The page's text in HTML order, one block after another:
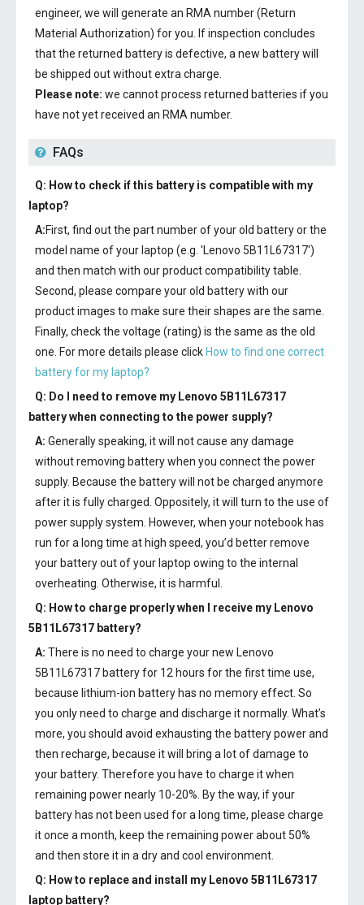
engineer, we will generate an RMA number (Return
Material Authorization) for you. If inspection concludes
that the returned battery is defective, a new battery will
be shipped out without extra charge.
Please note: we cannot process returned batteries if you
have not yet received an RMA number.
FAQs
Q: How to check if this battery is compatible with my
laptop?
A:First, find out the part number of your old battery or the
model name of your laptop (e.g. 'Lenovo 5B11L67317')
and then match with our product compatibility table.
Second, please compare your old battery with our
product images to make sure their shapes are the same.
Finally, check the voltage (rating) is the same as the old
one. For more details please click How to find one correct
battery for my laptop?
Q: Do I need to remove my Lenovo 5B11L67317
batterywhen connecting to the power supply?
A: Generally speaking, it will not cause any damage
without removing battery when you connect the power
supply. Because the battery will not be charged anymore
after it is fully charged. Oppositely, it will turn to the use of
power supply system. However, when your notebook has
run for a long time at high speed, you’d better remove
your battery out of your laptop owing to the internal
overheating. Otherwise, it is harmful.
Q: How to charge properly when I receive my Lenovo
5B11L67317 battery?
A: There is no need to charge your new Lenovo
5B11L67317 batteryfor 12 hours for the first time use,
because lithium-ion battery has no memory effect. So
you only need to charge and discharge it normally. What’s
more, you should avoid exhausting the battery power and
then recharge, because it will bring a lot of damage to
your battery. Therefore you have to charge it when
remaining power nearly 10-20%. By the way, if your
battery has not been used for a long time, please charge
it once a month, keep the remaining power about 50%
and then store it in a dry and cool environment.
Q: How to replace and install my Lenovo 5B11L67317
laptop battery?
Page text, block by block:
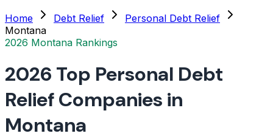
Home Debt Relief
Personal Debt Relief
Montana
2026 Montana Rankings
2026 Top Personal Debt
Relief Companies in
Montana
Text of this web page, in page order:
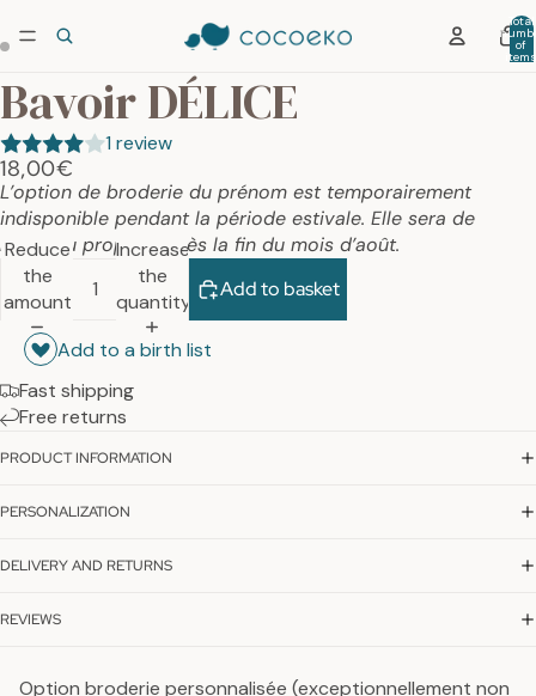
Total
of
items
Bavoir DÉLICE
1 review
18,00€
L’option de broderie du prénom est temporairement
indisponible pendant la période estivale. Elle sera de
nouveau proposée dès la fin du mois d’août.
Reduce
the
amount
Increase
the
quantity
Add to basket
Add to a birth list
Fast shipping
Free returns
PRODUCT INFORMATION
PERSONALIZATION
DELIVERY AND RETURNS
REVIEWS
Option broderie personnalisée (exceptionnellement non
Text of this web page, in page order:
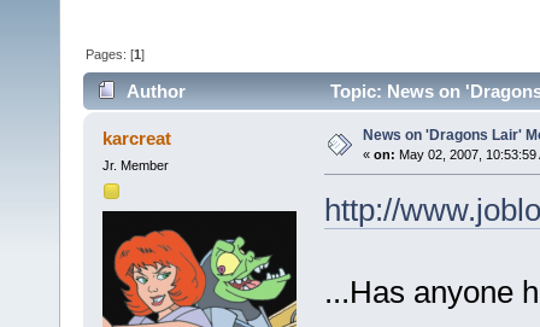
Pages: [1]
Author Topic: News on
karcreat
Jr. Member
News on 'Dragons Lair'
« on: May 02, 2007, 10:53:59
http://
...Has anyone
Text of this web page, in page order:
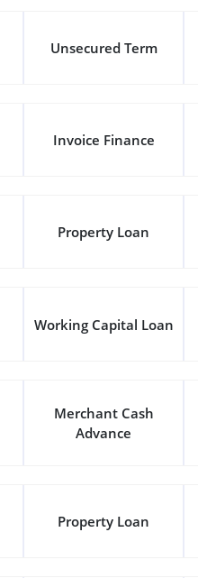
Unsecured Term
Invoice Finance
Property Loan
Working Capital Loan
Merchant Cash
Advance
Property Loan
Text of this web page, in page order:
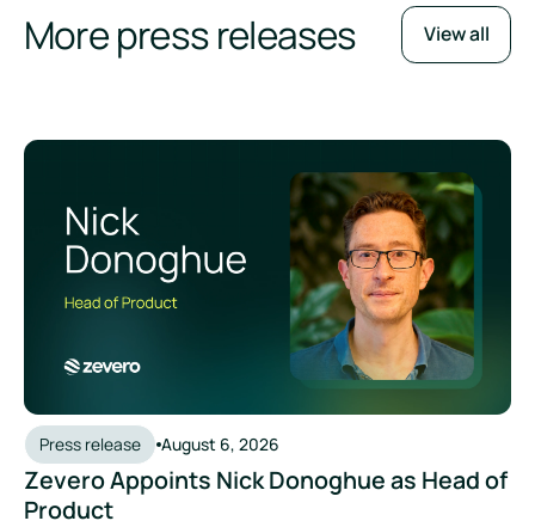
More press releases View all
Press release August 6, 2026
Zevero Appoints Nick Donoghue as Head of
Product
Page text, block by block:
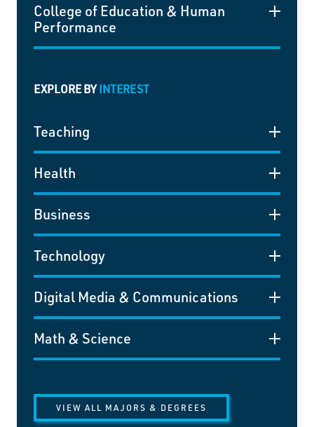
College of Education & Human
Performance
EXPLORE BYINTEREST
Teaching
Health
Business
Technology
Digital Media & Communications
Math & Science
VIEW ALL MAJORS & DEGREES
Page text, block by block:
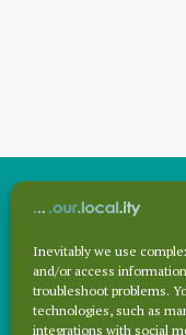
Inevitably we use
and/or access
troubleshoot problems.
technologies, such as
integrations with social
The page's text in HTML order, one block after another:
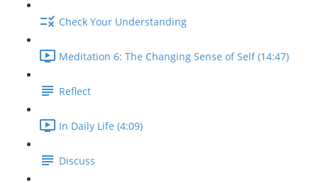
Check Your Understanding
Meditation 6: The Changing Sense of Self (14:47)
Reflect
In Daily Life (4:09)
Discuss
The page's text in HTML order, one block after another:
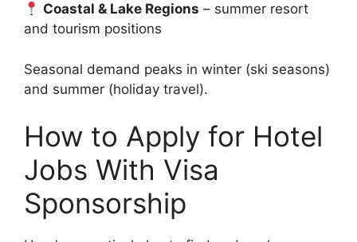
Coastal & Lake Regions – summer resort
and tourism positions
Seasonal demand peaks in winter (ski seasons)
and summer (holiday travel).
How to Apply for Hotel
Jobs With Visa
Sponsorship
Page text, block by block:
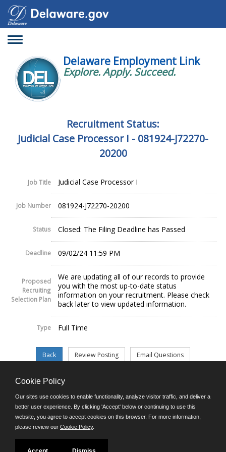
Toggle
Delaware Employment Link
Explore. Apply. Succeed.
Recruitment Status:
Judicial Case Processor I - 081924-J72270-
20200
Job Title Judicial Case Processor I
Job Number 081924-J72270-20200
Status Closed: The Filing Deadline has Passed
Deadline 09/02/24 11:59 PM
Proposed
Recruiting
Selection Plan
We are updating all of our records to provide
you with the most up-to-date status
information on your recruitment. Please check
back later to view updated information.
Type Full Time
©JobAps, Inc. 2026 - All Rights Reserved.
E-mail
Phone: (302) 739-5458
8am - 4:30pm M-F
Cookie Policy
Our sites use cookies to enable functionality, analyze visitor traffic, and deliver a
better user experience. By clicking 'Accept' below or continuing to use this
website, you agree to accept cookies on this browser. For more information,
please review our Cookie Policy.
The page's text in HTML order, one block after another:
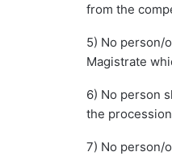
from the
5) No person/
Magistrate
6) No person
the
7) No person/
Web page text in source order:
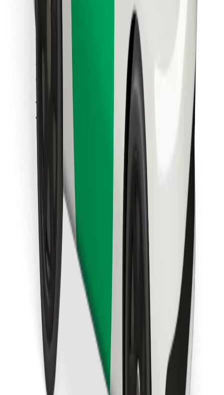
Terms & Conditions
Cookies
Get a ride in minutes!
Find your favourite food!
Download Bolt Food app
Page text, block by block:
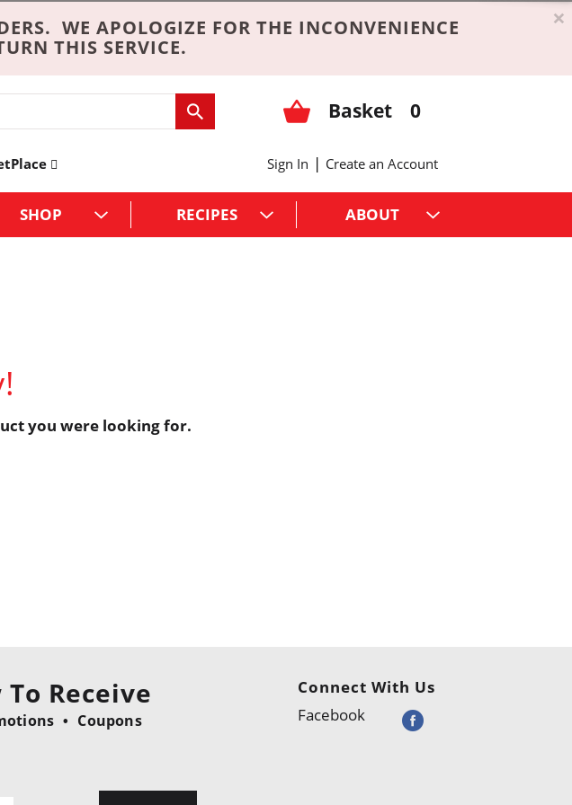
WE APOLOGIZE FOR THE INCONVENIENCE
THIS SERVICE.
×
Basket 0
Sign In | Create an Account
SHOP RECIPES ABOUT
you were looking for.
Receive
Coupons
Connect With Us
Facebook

◇ ◇ ◇

Please repeat the records above exactly, leaving every picture out.

▶ **Response to this exercise**:
The page's text in HTML order, one block after another:
engineer, we will generate an RMA number (Return
Material Authorization) for you. If inspection concludes
that the returned battery is defective, a new battery will
be shipped out without extra charge.
Please note: we cannot process returned batteries if you
have not yet received an RMA number.
FAQs
Q: How to check if this battery is compatible with my
laptop?
A:First, find out the part number of your old battery or the
model name of your laptop (e.g. 'Lenovo 5B11L67317')
and then match with our product compatibility table.
Second, please compare your old battery with our
product images to make sure their shapes are the same.
Finally, check the voltage (rating) is the same as the old
one. For more details please click How to find one correct
battery for my laptop?
Q: Do I need to remove my Lenovo 5B11L67317
batterywhen connecting to the power supply?
A: Generally speaking, it will not cause any damage
without removing battery when you connect the power
supply. Because the battery will not be charged anymore
after it is fully charged. Oppositely, it will turn to the use of
power supply system. However, when your notebook has
run for a long time at high speed, you’d better remove
your battery out of your laptop owing to the internal
overheating. Otherwise, it is harmful.
Q: How to charge properly when I receive my Lenovo
5B11L67317 battery?
A: There is no need to charge your new Lenovo
5B11L67317 batteryfor 12 hours for the first time use,
because lithium-ion battery has no memory effect. So
you only need to charge and discharge it normally. What’s
more, you should avoid exhausting the battery power and
then recharge, because it will bring a lot of damage to
your battery. Therefore you have to charge it when
remaining power nearly 10-20%. By the way, if your
battery has not been used for a long time, please charge
it once a month, keep the remaining power about 50%
and then store it in a dry and cool environment.
Q: How to replace and install my Lenovo 5B11L67317
laptop battery?
Page text, block by block:
Home Debt Relief
Personal Debt Relief
Montana
2026 Montana Rankings
2026 Top Personal Debt
Relief Companies in
Montana
Text of this web page, in page order:
Total
of
items
Bavoir DÉLICE
1 review
18,00€
L’option de broderie du prénom est temporairement
indisponible pendant la période estivale. Elle sera de
nouveau proposée dès la fin du mois d’août.
Reduce
the
amount
Increase
the
quantity
Add to basket
Add to a birth list
Fast shipping
Free returns
PRODUCT INFORMATION
PERSONALIZATION
DELIVERY AND RETURNS
REVIEWS
Option broderie personnalisée (exceptionnellement non
Text of this web page, in page order:
Pages: [1]
Author Topic: News on
karcreat
Jr. Member
News on 'Dragons Lair'
« on: May 02, 2007, 10:53:59
http://
...Has anyone
Text of this web page, in page order:
Unsecured Term
Invoice Finance
Property Loan
Working Capital Loan
Merchant Cash
Advance
Property Loan
Text of this web page, in page order:
More press releases View all
Press release August 6, 2026
Zevero Appoints Nick Donoghue as Head of
Product
Page text, block by block:
College of Education & Human
Performance
EXPLORE BYINTEREST
Teaching
Health
Business
Technology
Digital Media & Communications
Math & Science
VIEW ALL MAJORS & DEGREES
Page text, block by block:
Inevitably we use
and/or access
troubleshoot problems.
technologies, such as
integrations with social
The page's text in HTML order, one block after another:
Check Your Understanding
Meditation 6: The Changing Sense of Self (14:47)
Reflect
In Daily Life (4:09)
Discuss
The page's text in HTML order, one block after another:
Coastal & Lake Regions – summer resort
and tourism positions
Seasonal demand peaks in winter (ski seasons)
and summer (holiday travel).
How to Apply for Hotel
Jobs With Visa
Sponsorship
Page text, block by block:
Toggle
Delaware Employment Link
Explore. Apply. Succeed.
Recruitment Status:
Judicial Case Processor I - 081924-J72270-
20200
Job Title Judicial Case Processor I
Job Number 081924-J72270-20200
Status Closed: The Filing Deadline has Passed
Deadline 09/02/24 11:59 PM
Proposed
Recruiting
Selection Plan
We are updating all of our records to provide
you with the most up-to-date status
information on your recruitment. Please check
back later to view updated information.
Type Full Time
©JobAps, Inc. 2026 - All Rights Reserved.
E-mail
Phone: (302) 739-5458
8am - 4:30pm M-F
Cookie Policy
Our sites use cookies to enable functionality, analyze visitor traffic, and deliver a
better user experience. By clicking 'Accept' below or continuing to use this
website, you agree to accept cookies on this browser. For more information,
please review our Cookie Policy.
The page's text in HTML order, one block after another:
from the
5) No person/
Magistrate
6) No person
the
7) No person/
Web page text in source order:
Terms & Conditions
Cookies
Get a ride in minutes!
Find your favourite food!
Download Bolt Food app
Page text, block by block:
WE APOLOGIZE FOR THE INCONVENIENCE
THIS SERVICE.
×
Basket 0
Sign In | Create an Account
SHOP RECIPES ABOUT
you were looking for.
Receive
Coupons
Connect With Us
Facebook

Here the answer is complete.